Sometimes audio track data sounds extremely distorted, even when the Flipnote is played on a 3DS. This is because of a bug in Nintendo's conversion process that requires us to use a different initial step index for decoding those audio tracks. The initial step index values 0 or 40 are by far the most common, however any value between 0 and 40 may be correct in order to produce audio tracks with the least distortion.
Filenames stored in the KFH section may be a packed PPM filename instead of a valid KWZ one. This only happens in about 1/3 of the notes seen.
The first byte of the FSIDs stored in the KFH section will always be either 00, 10, 12 or 14 and the last byte will always be 00 (never displayed). The rest of the ID is the PPM FSID stored in reverse byte order. e.g the PPM FSID 13209B805109B9B8 would become something like 00B8B90951809B201300.

Comments

Hand-written comments on Flipnote Gallery World (the app's online service client) use a variant of the KWZ format with the extension .kwc. These comments do not have KTN or KSN sections, and can only ever have 1 frame.

Folder Icons

Icons used for SD card folders are also a variant of the KWZ format, which only use the KMC and KMI sections.

RSA Signature

The final 256 bytes of a KWZ file should consist of an SHA-256 RSA-2048 signature over the rest of the file.

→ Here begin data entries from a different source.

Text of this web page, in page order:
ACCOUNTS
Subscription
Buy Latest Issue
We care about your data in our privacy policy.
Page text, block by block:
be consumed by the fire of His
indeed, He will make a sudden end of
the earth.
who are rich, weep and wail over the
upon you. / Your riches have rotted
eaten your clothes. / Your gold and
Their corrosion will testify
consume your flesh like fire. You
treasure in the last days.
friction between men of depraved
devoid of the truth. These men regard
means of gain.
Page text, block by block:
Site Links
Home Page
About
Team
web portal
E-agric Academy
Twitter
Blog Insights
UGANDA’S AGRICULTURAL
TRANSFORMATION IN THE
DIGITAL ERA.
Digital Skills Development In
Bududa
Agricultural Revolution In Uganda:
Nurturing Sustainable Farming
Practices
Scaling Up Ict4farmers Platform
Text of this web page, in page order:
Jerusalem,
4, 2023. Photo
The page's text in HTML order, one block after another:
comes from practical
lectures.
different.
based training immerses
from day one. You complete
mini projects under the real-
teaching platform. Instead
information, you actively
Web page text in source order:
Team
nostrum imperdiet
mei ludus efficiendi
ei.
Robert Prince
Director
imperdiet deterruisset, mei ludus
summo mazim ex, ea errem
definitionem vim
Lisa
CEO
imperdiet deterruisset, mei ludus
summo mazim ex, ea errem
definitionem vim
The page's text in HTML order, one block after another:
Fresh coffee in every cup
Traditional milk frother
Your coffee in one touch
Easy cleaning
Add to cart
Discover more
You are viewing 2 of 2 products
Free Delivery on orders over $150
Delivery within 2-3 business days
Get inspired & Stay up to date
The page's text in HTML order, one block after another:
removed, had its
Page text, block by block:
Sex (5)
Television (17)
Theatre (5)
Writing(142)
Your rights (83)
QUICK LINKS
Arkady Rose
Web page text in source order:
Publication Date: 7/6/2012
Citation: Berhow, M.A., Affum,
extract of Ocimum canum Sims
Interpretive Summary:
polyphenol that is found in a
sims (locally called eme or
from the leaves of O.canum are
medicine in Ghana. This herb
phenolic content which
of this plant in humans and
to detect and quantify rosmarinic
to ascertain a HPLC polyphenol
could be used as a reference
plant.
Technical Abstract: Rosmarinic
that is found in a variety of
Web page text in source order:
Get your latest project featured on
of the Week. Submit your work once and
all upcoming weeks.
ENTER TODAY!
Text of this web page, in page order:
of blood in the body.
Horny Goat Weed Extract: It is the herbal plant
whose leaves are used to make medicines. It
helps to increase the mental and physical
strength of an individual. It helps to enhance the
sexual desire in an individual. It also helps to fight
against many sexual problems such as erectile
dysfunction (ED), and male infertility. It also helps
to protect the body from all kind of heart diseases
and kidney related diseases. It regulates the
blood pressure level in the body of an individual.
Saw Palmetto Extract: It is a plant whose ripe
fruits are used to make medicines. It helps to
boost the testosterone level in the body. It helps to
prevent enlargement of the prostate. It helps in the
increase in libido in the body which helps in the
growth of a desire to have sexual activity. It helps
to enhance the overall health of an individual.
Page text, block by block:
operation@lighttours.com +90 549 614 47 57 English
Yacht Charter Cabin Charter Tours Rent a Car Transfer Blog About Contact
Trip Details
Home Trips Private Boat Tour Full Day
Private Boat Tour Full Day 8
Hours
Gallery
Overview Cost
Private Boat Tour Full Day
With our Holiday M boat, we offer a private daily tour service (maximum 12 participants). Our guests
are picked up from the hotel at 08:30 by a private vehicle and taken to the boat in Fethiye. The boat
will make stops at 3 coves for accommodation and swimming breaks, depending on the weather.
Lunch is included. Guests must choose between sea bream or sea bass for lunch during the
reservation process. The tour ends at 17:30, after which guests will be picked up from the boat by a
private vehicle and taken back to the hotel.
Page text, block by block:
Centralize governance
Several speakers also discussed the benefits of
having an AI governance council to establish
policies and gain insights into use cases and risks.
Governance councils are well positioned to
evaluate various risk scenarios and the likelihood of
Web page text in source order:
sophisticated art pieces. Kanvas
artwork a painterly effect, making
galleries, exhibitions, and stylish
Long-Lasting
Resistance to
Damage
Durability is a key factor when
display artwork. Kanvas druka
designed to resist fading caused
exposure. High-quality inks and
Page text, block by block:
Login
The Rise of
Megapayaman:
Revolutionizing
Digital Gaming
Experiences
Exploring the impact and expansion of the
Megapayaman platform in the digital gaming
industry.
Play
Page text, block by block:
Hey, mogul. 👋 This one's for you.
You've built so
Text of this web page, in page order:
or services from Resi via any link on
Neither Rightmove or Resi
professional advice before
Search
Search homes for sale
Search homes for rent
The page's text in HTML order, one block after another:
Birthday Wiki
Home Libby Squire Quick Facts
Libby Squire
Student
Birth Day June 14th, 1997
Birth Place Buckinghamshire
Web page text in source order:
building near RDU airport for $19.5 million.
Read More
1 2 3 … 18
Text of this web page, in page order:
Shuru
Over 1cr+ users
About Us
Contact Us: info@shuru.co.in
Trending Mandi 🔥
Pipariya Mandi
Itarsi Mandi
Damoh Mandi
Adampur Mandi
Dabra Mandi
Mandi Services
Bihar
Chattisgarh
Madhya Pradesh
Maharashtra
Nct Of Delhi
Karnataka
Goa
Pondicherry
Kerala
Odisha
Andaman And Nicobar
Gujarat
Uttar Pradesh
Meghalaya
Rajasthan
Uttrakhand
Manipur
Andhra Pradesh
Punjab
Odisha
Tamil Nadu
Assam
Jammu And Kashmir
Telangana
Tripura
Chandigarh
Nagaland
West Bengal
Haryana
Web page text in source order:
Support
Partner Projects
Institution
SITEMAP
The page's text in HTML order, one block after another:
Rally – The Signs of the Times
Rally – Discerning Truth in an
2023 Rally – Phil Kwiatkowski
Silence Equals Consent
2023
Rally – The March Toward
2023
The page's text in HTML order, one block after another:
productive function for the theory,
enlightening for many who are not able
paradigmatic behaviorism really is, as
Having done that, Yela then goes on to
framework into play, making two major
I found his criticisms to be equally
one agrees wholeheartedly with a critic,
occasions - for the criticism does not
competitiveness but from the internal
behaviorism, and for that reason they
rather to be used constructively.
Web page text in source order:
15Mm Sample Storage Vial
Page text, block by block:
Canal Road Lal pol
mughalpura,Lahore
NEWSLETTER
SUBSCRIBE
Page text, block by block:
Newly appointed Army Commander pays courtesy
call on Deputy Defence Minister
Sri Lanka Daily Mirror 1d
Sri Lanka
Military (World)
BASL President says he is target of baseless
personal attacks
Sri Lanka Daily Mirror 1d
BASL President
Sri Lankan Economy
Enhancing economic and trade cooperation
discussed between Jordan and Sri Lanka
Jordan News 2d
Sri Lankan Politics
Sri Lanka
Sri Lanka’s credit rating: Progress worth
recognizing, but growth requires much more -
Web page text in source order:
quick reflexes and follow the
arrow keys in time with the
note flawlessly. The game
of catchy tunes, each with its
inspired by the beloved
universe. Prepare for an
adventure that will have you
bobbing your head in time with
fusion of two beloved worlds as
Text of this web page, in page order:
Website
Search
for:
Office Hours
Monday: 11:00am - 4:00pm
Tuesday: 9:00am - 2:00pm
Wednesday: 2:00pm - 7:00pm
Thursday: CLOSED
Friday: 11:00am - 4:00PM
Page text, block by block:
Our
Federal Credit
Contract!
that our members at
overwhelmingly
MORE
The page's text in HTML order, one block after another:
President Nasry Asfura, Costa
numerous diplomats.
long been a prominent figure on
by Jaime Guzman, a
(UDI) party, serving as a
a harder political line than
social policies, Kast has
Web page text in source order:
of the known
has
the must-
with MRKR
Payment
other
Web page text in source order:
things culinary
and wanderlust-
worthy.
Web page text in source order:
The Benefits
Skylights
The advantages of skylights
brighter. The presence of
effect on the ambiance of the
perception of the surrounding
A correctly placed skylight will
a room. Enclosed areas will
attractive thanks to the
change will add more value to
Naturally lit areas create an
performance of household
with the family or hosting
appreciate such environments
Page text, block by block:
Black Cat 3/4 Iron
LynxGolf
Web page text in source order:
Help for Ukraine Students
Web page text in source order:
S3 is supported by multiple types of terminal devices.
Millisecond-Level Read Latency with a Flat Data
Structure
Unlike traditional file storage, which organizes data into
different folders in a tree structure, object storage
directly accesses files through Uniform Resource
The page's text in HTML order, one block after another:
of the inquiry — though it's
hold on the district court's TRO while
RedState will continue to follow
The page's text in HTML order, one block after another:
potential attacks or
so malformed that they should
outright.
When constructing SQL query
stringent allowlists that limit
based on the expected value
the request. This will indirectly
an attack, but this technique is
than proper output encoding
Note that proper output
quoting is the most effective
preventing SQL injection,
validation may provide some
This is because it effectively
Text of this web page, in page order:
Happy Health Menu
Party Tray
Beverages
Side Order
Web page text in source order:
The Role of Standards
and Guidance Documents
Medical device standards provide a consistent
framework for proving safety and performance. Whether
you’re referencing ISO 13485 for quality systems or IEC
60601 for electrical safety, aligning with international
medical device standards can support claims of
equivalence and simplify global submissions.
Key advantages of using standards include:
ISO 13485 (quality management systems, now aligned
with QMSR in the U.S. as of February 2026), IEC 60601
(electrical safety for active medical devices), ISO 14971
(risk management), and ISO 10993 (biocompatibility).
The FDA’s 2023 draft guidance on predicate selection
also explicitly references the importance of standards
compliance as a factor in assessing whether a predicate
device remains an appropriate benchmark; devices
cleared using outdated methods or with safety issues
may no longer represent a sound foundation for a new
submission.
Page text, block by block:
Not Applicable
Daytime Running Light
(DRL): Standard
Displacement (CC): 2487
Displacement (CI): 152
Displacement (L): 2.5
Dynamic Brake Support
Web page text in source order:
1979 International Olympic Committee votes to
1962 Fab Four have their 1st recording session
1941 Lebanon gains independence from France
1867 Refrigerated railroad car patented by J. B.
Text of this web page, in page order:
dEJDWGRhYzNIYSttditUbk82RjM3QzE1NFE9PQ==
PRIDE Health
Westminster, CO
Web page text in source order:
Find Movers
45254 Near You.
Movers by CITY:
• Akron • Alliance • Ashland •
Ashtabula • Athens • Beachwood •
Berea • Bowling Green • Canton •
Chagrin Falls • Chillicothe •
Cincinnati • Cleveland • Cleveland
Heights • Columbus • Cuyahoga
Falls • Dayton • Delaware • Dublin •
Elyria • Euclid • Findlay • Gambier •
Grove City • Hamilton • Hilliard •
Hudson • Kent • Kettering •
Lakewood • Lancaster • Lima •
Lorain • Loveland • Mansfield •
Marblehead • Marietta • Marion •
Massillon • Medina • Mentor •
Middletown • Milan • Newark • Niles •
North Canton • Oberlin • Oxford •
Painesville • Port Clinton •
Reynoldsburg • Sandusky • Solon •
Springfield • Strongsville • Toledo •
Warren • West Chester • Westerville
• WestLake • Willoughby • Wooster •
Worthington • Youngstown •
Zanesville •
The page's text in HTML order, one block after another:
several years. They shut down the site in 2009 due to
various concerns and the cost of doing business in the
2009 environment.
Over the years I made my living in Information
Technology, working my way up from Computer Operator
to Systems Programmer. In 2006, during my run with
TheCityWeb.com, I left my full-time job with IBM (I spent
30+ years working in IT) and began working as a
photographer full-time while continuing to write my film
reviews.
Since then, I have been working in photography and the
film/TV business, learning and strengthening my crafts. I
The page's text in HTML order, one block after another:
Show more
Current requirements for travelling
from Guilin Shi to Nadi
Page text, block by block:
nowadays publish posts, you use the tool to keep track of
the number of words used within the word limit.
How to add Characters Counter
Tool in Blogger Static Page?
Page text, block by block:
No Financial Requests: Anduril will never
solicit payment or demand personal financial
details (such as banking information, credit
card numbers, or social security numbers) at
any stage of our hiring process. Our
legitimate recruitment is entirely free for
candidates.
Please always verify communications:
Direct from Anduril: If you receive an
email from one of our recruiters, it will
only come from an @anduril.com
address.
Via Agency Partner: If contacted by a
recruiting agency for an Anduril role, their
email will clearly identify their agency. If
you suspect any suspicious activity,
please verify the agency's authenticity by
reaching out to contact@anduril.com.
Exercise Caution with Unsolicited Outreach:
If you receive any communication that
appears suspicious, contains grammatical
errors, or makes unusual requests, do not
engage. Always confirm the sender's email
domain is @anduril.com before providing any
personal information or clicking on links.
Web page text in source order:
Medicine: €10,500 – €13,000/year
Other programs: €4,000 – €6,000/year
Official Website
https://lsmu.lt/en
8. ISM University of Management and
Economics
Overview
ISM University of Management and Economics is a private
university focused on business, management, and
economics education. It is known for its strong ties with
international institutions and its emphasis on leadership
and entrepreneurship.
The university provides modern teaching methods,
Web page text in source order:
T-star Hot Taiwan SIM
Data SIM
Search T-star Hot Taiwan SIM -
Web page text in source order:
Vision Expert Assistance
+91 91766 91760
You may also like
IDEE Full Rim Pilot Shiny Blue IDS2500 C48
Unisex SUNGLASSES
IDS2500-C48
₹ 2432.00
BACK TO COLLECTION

The DER format private key for signing a KWZ file can be found as plaintext in memory or in the decompressed .code of the app. It will begin with the bytes 30 82 04 and end with the bytes E4 07 50, resulting in a total of 1,192 bytes overall. Its SHA-256 checksum should match E6892FF794E8A768C9ECC76152C4E72823514366B3A206298F5CB603D5EB797A.

This work is licensed under a Creative Commons Attribution-ShareAlike 4.0 International License.